# Spanish resident applying for a new UK passport



## J.Porter

Hi Guys

I'm probably going to sound a bit disorganised and stupid but here goes, hope someone can advise -

I got residency in spain (a TIE card) in March '21. Now I just realised my UK passport expires this April. On going online to apply for my new british passport I realised they ask me where I'm resident, and also to send my old passport for the application. So I am wondering now if I was supposed to do something when I got residency in Spain i.e. tell some government office in the UK (not sure who) that I had residency in Spain... Now I'm not sure what happens when I go to apply for my new passport and hand in my old one and I guess they will say I've been living in Spain. Is this a problem? I just assumed with the scanning of passports these days they would know these things. But now I'm wondering if I could be in a lot of trouble for not making my situation clear.

It would be great to know of anyone whos been in a similar situation and can advise, or someone who knows about the situation regarding this.

Thanks in advance if anyone can help, it's all quite worrying!

James


----------



## MataMata

You are not in any trouble, this is a well trodden path so renew as per the instructions.

You do not have to inform the passport office of a change in residency and as a British citizen you are entitled to hold or renew your passport regardless of where in the world you actually reside.


----------



## J.Porter

Great thanks for the response. So when I apply, on the 1st question 'do you live in the UK' I would say no and put spain?


----------



## dancingspider

I do not understand why you need to ask a complete stranger where you live...? 

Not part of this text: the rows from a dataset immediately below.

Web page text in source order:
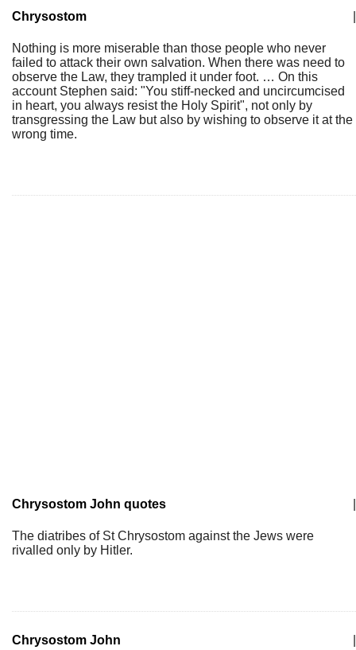
Chrysostom
Nothing is more miserable than those people who never
failed to attack their own salvation. When there was need to
observe the Law, they trampled it under foot. … On this
account Stephen said: "You stiff-necked and uncircumcised
in heart, you always resist the Holy Spirit", not only by
transgressing the Law but also by wishing to observe it at the
wrong time.
Chrysostom John quotes
The diatribes of St Chrysostom against the Jews were
rivalled only by Hitler.
Chrysostom John

Whatever you put on the form, it should be reflect the realty. Whatever you do, do not put inaccurate, incorrect or incomplete information. If you do, you risk prosecution, if found out.


----------



## Poloss

I am resident in France and used to renew my UK passport via Brit consulate in Lyon or Paris.
Now all demands are centralised in the UK and they ďeliver via courrier to my home address here.
If you don't tell them where you live, however can they deliver your new passport to you?


----------



## xabiaxica

J.Porter said:


> Great thanks for the response. So when I apply, on the 1st question 'do you live in the UK' I would say no and put spain?


Of course. 

The process for renewing from outside the UK is slightly different, & of course you will have to supply yor address.


----------